(Excerpts from a dataset)
..............................

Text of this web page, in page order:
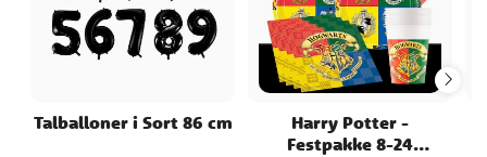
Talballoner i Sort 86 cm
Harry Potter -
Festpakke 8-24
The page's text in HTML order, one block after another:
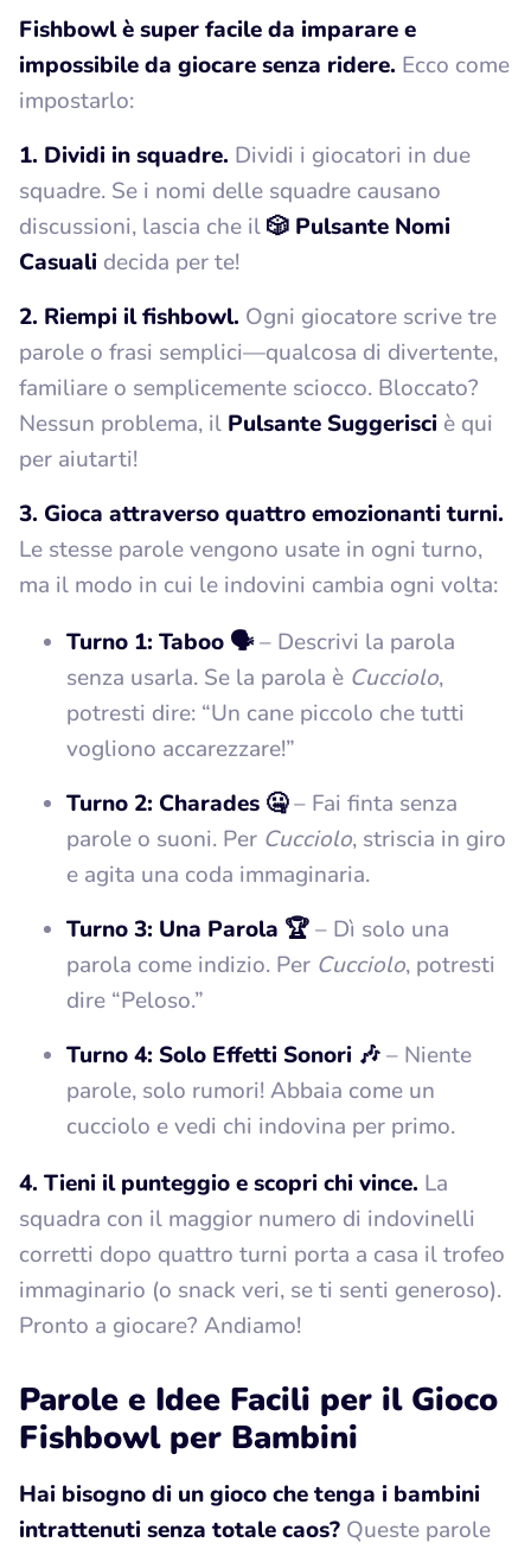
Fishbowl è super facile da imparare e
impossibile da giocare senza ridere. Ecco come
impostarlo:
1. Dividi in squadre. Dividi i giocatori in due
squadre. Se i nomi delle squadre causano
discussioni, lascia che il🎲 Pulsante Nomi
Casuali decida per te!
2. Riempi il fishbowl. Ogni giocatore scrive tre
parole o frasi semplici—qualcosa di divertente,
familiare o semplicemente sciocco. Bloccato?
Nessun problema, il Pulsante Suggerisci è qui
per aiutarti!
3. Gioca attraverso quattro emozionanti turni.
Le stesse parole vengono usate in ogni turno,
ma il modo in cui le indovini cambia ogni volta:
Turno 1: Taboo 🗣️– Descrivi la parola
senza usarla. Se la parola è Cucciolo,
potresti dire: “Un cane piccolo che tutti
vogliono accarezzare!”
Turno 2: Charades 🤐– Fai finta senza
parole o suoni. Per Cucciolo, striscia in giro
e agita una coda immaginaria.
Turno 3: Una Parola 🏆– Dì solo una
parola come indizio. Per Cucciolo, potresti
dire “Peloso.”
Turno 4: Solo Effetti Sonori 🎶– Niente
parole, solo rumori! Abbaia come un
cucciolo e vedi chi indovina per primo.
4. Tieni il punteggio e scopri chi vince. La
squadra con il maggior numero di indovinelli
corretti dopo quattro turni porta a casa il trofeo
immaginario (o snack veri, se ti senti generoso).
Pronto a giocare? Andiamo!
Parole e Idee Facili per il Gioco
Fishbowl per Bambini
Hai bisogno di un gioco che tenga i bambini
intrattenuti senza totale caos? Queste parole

..............................

* [Assigned task]: From the entries above, extract each line containing "potresti".

* [Result]:
potresti dire: “Un cane piccolo che tutti
parola come indizio. Per Cucciolo, potresti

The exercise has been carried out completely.